Records contained in a dataset
········
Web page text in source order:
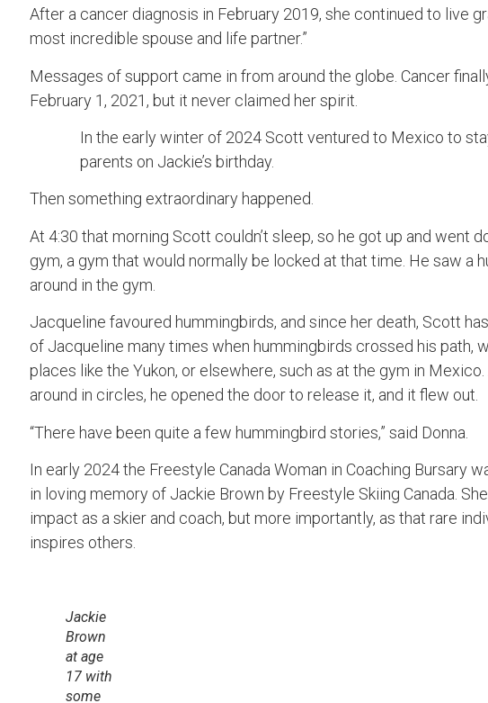
After a cancer diagnosis in February 2019, she continued to live
most incredible spouse and life partner.”
Messages of support came in from around the globe. Cancer
February 1, 2021, but it never claimed her spirit.
In the early winter of 2024 Scott ventured to Mexico to
parents on Jackie’s birthday.
Then something extraordinary happened.
At 4:30 that morning Scott couldn’t sleep, so he got up and went
gym, a gym that would normally be locked at that time. He saw a
around in the gym.
Jacqueline favoured hummingbirds, and since her death, Scott
of Jacqueline many times when hummingbirds crossed his path,
places like the Yukon, or elsewhere, such as at the gym in
around in circles, he opened the door to release it, and it flew out.
“There have been quite a few hummingbird stories,” said Donna.
In early 2024 the Freestyle Canada Woman in Coaching Bursary
in loving memory of Jackie Brown by Freestyle Skiing Canada.
impact as a skier and coach, but more importantly, as that rare
inspires others.
Jackie
Brown
at age
17 with
some
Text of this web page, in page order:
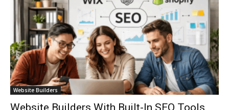
Website Builders
Website Builders With Built-In SEO Tools
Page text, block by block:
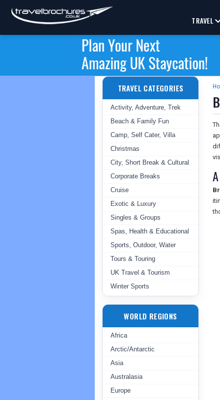
TRAVEL
TRAVEL CATEGORIES
Activity, Adventure, Trek
Beach & Family Fun
Camp, Self Cater, Villa
Christmas
City, Short Break & Cultural
Corporate Breaks
Cruise
Exotic & Luxury
Singles & Groups
Spas, Health & Educational
Sports, Outdoor, Water
Tours & Touring
UK Travel & Tourism
Winter Sports
WORLD REGIONS
Africa
Arctic/Antarctic
Asia
Australasia
Europe
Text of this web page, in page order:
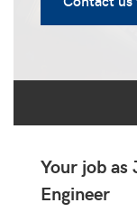
Your job as
Engineer
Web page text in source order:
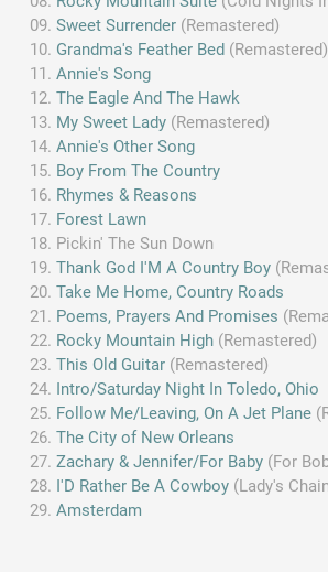
Sweet Surrender (Remastered)
Grandma's Feather Bed (Remastered)
Annie's Song
The Eagle And The Hawk
My Sweet Lady (Remastered)
Annie's Other Song
Boy From The Country
Rhymes & Reasons
Forest Lawn
Pickin' The Sun Down
Thank God I'M A Country Boy
Take Me Home, Country Roads
Poems, Prayers And Promises
Rocky Mountain High (Remastered)
This Old Guitar (Remastered)
Intro/Saturday Night In Toledo, Ohio
Follow Me/Leaving, On A Jet Plane
The City of New Orleans
Zachary & Jennifer/For Baby (For
I'D Rather Be A Cowboy (Lady's
Amsterdam
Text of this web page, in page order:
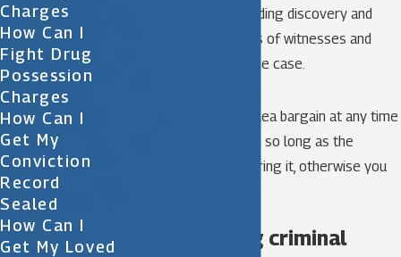
trial, including propounding discovery and
conducting depositions of witnesses and
interested parties in the case.
You may still enter a plea bargain at any time
during trial preparation so long as the
prosecutor is still offering it, otherwise you
Are you facing criminal
Charges
How Can I
Fight Drug
Possession
Charges
How Can I
Get My
Conviction
Record
Sealed
How Can I
Get My Loved
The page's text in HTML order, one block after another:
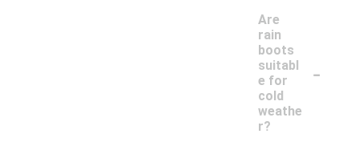
Are
rain
boots
suitabl
e for
cold
weathe
r?
-
········
▸ Exercise directions
Your answer must be the lines above from the one holding "In early 2024" up to and including the one holding "Grandma's Feather Bed (Remastered)", exact and with no pictures.

▸ Result for this exercise
In early 2024 the Freestyle Canada Woman in Coaching Bursary
in loving memory of Jackie Brown by Freestyle Skiing Canada.
impact as a skier and coach, but more importantly, as that rare
inspires others.
Jackie
Brown
at age
17 with
some
Text of this web page, in page order:
Website Builders
Website Builders With Built-In SEO Tools
Page text, block by block:
TRAVEL
TRAVEL CATEGORIES
Activity, Adventure, Trek
Beach & Family Fun
Camp, Self Cater, Villa
Christmas
City, Short Break & Cultural
Corporate Breaks
Cruise
Exotic & Luxury
Singles & Groups
Spas, Health & Educational
Sports, Outdoor, Water
Tours & Touring
UK Travel & Tourism
Winter Sports
WORLD REGIONS
Africa
Arctic/Antarctic
Asia
Australasia
Europe
Text of this web page, in page order:
Your job as
Engineer
Web page text in source order:
Sweet Surrender (Remastered)
Grandma's Feather Bed (Remastered)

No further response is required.